### What is required
The records are to be repeated exactly, and any images in them are to be dropped.

### Data extract
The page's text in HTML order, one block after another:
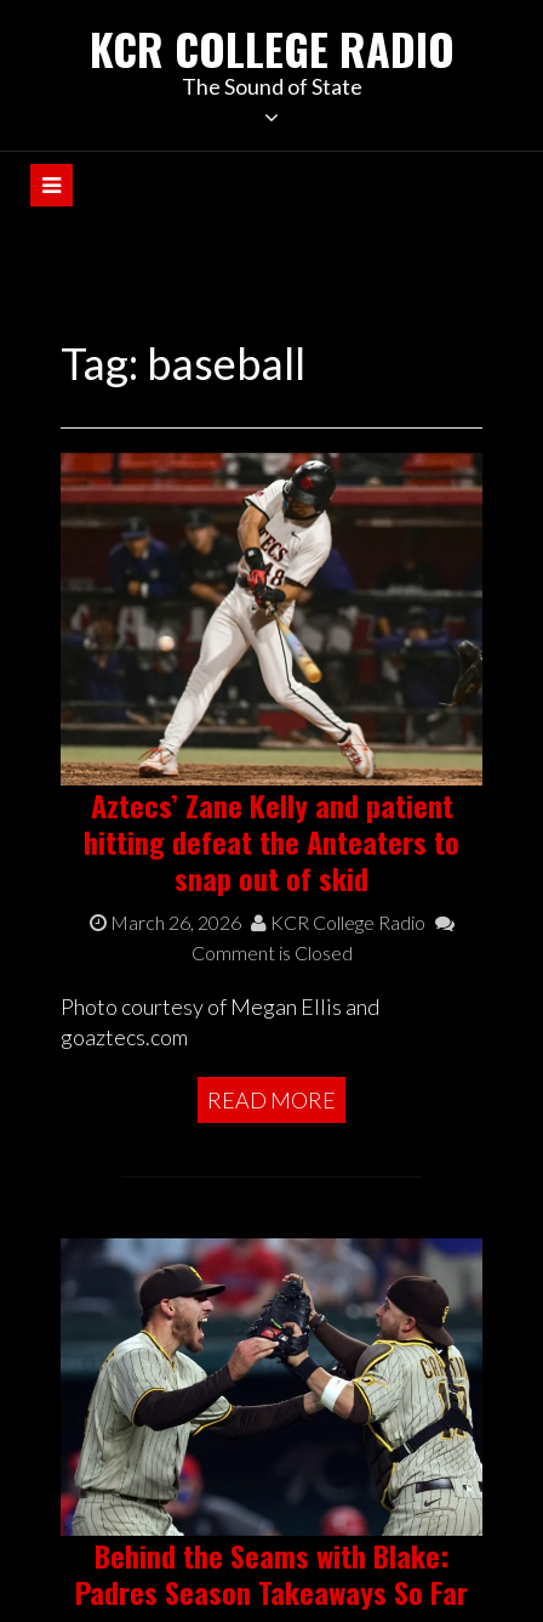
KCR COLLEGE RADIO
The Sound of State
Tag: baseball
Aztecs’ Zane Kelly and patient
hitting defeat the Anteaters to
snap out of skid
March 26, 2026
KCR College Radio
Comment is Closed
Photo courtesy of Megan Ellis and
goaztecs.com
READ MORE
Behind the Seams with Blake:
Padres Season Takeaways So Far

### Your response
The page's text in HTML order, one block after another:
KCR COLLEGE RADIO
The Sound of State
Tag: baseball
Aztecs’ Zane Kelly and patient
hitting defeat the Anteaters to
snap out of skid
March 26, 2026
KCR College Radio
Comment is Closed
Photo courtesy of Megan Ellis and
goaztecs.com
READ MORE
Behind the Seams with Blake:
Padres Season Takeaways So Far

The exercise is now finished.